There were a couple of other matters of interest (to us insurance geeks, anyway) that the appeals court resolved in this case. First was the question of whether increased costs of repair were excluded by the policy’s Building Ordinance or Law Exclusion, which stated in part: “This policy does not insure loss or damage caused by or resulting from…any increase in the loss due to any ordinance, law or regulation, rule or ruling restricting or affecting repair, alteration, use, operation, construction or installation.”
The court held that the exclusion only excluded damage caused by the peril of building ordinances (it appeared in a section entitled “PERILS EXCLUDED”). It did not exclude increased construction costs caused by building ordinances when the loss itself is caused by a covered peril – here, a flood.

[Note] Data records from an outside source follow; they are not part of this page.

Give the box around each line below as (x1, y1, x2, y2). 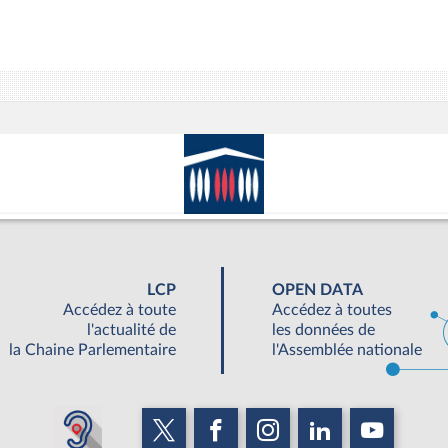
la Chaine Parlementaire (8, 342, 176, 359)
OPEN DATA (272, 282, 363, 299)
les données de (272, 322, 375, 339)
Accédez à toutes (272, 302, 392, 319)
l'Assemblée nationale (272, 342, 422, 359)
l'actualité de (86, 322, 176, 339)
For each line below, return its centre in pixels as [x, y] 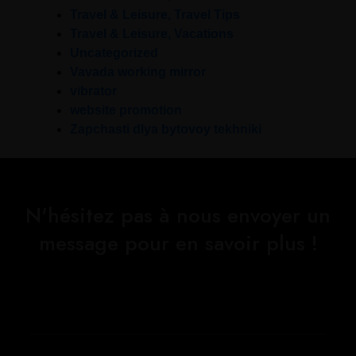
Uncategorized [114, 53]
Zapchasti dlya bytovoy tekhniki [166, 130]
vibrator [93, 91]
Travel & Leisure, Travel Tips [155, 15]
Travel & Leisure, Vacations [152, 34]
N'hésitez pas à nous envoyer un [178, 216]
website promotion [126, 110]
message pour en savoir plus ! [178, 244]
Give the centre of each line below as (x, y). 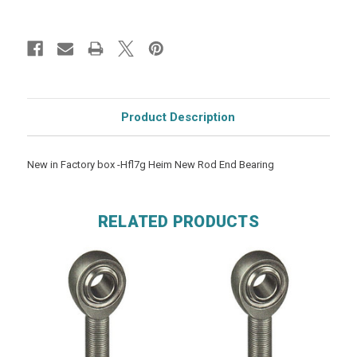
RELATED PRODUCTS (178, 221)
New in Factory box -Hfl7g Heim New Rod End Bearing (150, 164)
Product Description (178, 117)
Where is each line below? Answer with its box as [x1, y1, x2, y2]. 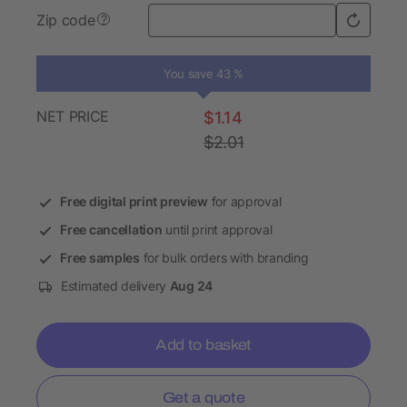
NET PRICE [36, 107, 110, 126]
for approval [207, 194, 282, 210]
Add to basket [155, 337, 252, 353]
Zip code [36, 11, 95, 30]
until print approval [162, 222, 273, 238]
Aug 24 [169, 278, 213, 294]
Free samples [60, 250, 140, 266]
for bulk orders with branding [139, 250, 309, 266]
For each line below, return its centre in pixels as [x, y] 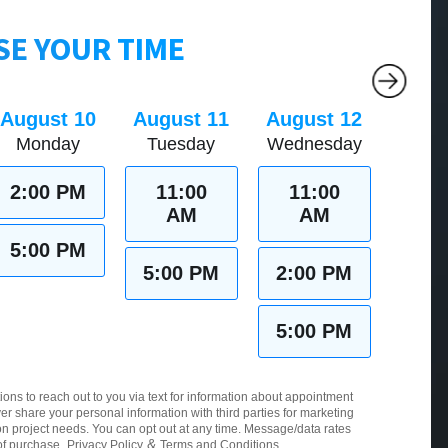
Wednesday [314, 143]
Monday [48, 143]
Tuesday [181, 143]
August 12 [314, 118]
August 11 [181, 118]
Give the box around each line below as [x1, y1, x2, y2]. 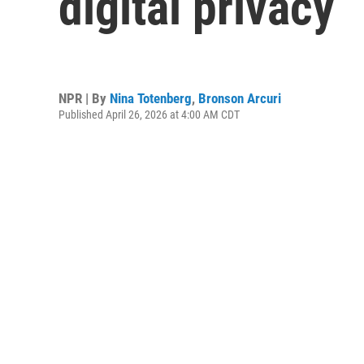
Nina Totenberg [110, 89, 192, 106]
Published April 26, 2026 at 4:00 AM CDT [58, 107, 240, 121]
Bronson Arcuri [198, 89, 281, 106]
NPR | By [58, 89, 110, 106]
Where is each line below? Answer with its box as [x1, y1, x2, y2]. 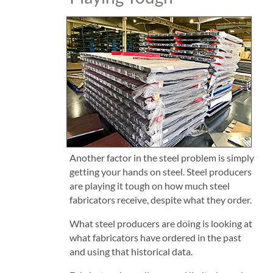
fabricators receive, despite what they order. [69, 193, 252, 205]
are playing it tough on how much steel [69, 179, 230, 191]
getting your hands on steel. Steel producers [69, 165, 252, 177]
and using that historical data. [69, 245, 193, 257]
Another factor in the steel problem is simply [69, 151, 254, 163]
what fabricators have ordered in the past [69, 231, 241, 243]
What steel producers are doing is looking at [69, 217, 252, 229]
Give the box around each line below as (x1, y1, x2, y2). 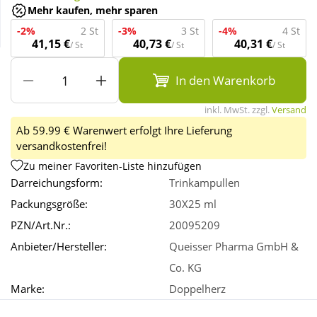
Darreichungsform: (11, 175, 103, 190)
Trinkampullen (169, 175, 240, 190)
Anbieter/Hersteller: (11, 239, 107, 254)
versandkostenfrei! (16, 139, 107, 154)
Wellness (15, 30, 58, 45)
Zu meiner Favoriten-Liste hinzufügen (23, 158, 202, 173)
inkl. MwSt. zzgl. (204, 103, 272, 117)
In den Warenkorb (175, 72, 275, 89)
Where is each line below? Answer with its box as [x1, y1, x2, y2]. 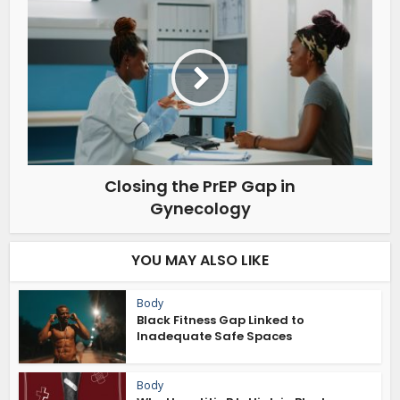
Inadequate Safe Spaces [137, 327, 296, 345]
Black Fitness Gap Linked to [137, 311, 305, 329]
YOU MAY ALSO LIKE [131, 249, 269, 271]
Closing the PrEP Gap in [104, 174, 296, 197]
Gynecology [149, 196, 251, 220]
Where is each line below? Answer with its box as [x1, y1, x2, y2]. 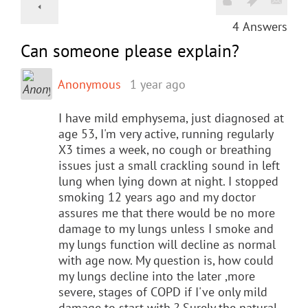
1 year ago [130, 76, 186, 92]
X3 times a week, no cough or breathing [58, 141, 272, 157]
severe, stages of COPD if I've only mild [58, 283, 267, 300]
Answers [243, 18, 287, 34]
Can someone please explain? [21, 39, 239, 62]
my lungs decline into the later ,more [58, 267, 255, 284]
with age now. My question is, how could [58, 252, 274, 268]
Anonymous [58, 76, 121, 92]
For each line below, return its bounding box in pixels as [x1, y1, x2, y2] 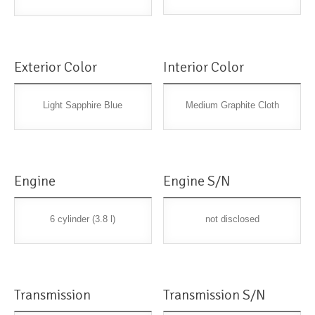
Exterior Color [14, 58, 97, 77]
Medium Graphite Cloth [185, 100, 279, 111]
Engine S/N [163, 172, 231, 191]
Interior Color [163, 58, 245, 77]
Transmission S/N [163, 286, 266, 304]
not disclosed [205, 214, 259, 225]
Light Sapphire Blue [43, 100, 123, 111]
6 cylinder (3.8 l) [50, 214, 116, 225]
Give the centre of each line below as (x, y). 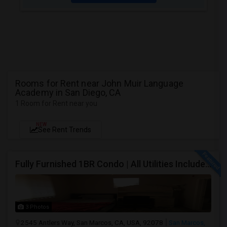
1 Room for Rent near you (56, 103)
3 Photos (36, 207)
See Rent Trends (65, 130)
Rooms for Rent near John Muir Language (99, 83)
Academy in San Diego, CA (68, 92)
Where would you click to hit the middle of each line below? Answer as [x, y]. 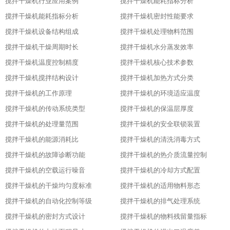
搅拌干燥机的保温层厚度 [157, 109]
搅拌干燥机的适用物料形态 [160, 186]
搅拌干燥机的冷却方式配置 [160, 170]
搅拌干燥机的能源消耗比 [42, 139]
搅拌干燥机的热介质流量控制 [164, 155]
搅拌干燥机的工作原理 [39, 93]
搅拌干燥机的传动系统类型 [45, 109]
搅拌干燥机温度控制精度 [42, 62]
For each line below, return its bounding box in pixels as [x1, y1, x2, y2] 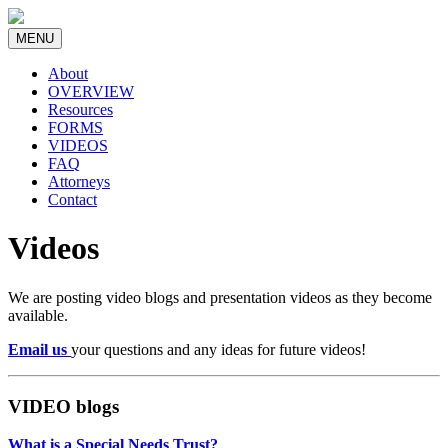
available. [8, 306, 68, 324]
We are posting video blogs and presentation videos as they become [8, 288, 432, 306]
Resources [48, 101, 113, 118]
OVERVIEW [48, 83, 134, 100]
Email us [8, 340, 71, 358]
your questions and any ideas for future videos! [71, 340, 366, 358]
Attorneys [48, 173, 110, 190]
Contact [48, 191, 97, 208]
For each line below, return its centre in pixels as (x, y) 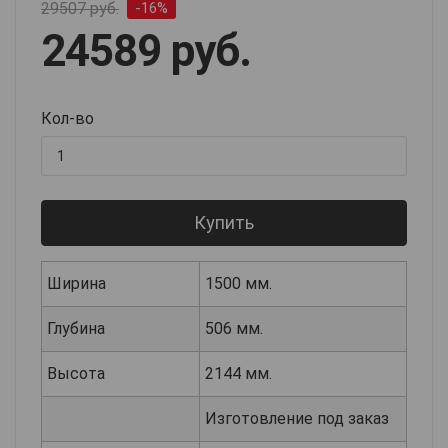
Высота (76, 373)
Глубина (76, 328)
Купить (224, 222)
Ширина (76, 283)
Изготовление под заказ (297, 418)
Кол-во (67, 118)
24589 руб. (146, 50)
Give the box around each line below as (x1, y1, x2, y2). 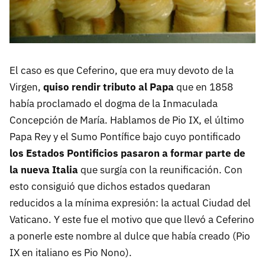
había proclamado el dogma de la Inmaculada (9, 96, 218, 110)
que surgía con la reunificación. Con (78, 163, 243, 176)
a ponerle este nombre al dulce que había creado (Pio (9, 229, 250, 243)
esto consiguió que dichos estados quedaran (9, 179, 211, 193)
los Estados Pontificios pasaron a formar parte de (9, 146, 245, 160)
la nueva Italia (9, 163, 78, 176)
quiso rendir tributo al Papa (43, 80, 174, 93)
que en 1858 (174, 80, 233, 93)
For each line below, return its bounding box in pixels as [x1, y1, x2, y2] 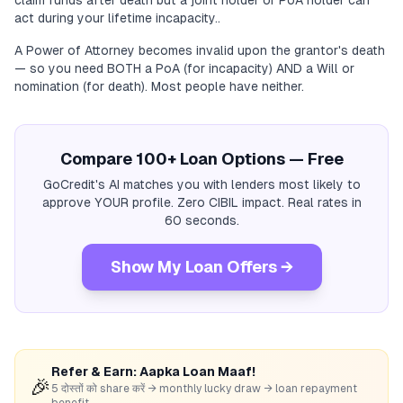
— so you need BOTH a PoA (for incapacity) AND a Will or [14, 61, 354, 76]
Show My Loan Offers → [110, 257, 293, 276]
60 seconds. [164, 213, 239, 228]
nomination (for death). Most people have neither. [14, 79, 304, 94]
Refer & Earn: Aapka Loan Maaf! [51, 364, 255, 379]
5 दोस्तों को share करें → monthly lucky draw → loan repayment [51, 382, 357, 395]
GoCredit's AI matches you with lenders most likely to [42, 177, 361, 192]
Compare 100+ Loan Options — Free [59, 149, 344, 168]
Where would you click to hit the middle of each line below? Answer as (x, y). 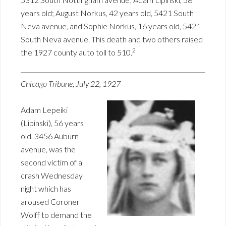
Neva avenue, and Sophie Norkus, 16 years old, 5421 (111, 26)
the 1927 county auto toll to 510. (76, 52)
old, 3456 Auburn (50, 136)
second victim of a (51, 162)
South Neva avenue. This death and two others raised (112, 39)
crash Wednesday (52, 176)
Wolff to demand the (56, 215)
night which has (46, 189)
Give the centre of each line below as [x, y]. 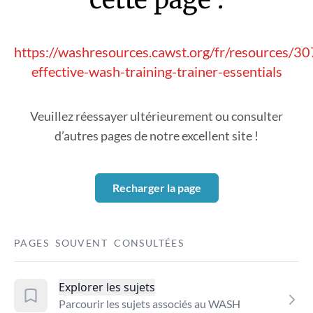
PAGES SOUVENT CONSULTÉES [99, 243]
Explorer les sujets [107, 287]
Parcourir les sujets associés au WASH [150, 304]
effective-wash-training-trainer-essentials [156, 71]
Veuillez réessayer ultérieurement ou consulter [156, 116]
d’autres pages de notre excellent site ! [156, 136]
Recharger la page [156, 188]
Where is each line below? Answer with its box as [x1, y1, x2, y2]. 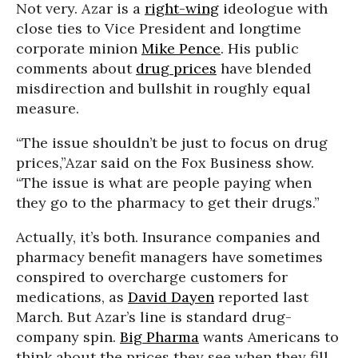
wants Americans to [199, 328, 339, 346]
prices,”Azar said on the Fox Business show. [16, 153, 314, 172]
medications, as [16, 288, 128, 306]
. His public [221, 39, 299, 58]
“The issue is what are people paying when [16, 173, 312, 192]
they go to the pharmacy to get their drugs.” [16, 193, 320, 212]
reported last [214, 288, 308, 306]
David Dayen [128, 288, 214, 306]
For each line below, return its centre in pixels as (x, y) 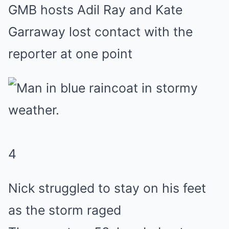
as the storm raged (65, 210)
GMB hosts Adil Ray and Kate (95, 10)
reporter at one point (70, 54)
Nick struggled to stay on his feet (107, 188)
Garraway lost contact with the (100, 32)
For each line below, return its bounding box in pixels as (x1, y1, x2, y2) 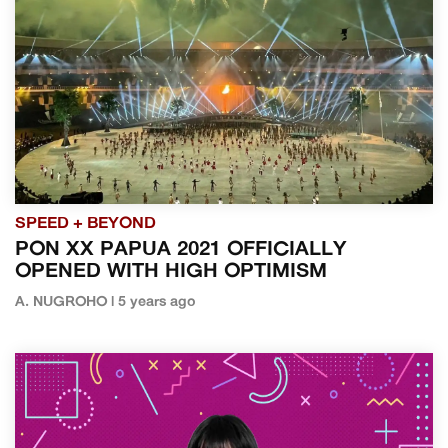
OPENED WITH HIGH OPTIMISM (15, 261, 327, 282)
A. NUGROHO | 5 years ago (15, 294, 196, 310)
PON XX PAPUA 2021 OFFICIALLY (15, 239, 346, 260)
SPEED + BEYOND (15, 215, 156, 232)
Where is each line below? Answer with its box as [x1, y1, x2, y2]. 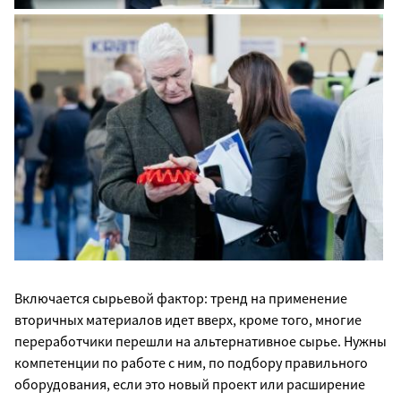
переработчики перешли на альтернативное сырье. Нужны [14, 331, 387, 350]
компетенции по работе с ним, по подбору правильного [14, 353, 368, 371]
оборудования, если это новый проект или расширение [14, 374, 365, 393]
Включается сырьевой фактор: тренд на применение [14, 288, 347, 307]
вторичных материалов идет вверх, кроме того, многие [14, 310, 362, 328]
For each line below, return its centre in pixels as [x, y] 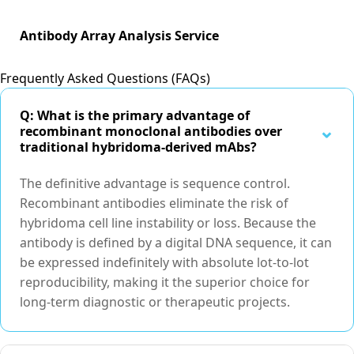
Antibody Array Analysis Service [119, 36]
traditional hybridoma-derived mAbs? [138, 147]
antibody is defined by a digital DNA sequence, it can [176, 243]
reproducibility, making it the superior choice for [165, 282]
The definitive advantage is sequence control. [155, 184]
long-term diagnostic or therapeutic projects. [155, 302]
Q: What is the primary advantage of [135, 116]
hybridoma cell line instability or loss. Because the [168, 223]
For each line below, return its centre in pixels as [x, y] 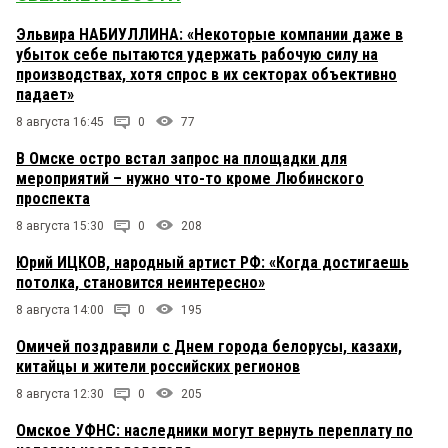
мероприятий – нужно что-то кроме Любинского [190, 178]
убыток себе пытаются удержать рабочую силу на [197, 54]
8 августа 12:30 [60, 393]
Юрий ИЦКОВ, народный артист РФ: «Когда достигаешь [212, 262]
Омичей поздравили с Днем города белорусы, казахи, [209, 346]
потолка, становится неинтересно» [140, 282]
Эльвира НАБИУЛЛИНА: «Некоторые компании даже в [209, 34]
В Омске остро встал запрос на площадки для [181, 158]
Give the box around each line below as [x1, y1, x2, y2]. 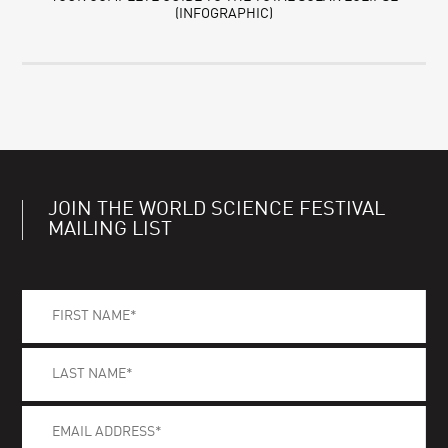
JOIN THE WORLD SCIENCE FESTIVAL [48, 200, 386, 221]
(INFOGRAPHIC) [175, 7, 273, 22]
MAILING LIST [48, 220, 173, 241]
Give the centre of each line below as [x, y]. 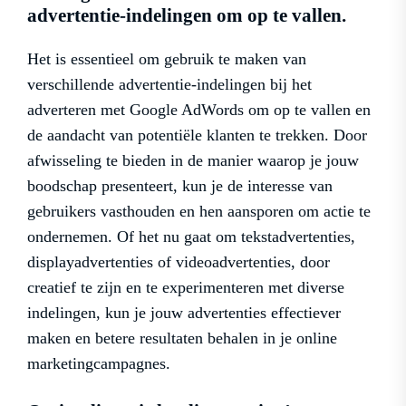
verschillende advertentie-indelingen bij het [169, 84]
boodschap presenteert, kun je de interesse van [180, 185]
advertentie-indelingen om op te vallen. [187, 15]
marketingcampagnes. [99, 363]
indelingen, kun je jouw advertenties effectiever [184, 312]
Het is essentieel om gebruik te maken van [167, 58]
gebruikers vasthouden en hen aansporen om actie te [199, 211]
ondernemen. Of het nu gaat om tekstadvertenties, [191, 236]

Finally, what about $4 million spent by Sierra in preparation for rebuilding the dam (engineering studies, etc.)? The policy contained a provision reading: “In the event of loss or damage to property which is not repaired, rebuilt or replaced within two years from the date of loss or damage, the company shall not be liable for more than the actual cash value (with proper deduction for depreciation) of the property destroyed.” The carriers argued that, because the policy by its terms did not pay for replacement cost if the dam was not rebuilt within two years, they were not obligated to pay anything more than ACV until the dam was actually rebuilt.
Wrong, said the appeals court: “This provision does not state that the Insurers will not pay more than ACV until the property is actually replaced. Rather, it merely limits the Insurers’ ultimate liability if the property is not replaced within the allotted time.” The “preparation expenses” were recoverable if they were properly included in the ACV: “We agree that the money Sierra has already spent in preparation for rebuilding should be included in the estimate of replacement cost which is then used to determine the ACV, and we assume it was included in the estimated replacement cost ($19,800,000) the district court found reasonable. However, if the district court intended that Sierra is entitled to recover expenses in addition to the ACV, there is no support for such a ruling.”
Notably, the trial court found that “Insurers unreasonably denied coverage ultimately available under the policy”…a finding referenced by the appeals court in its own decision.
The takeaway: When dealing with insurance claims, there’s no substitute for reading the policy. Carefully.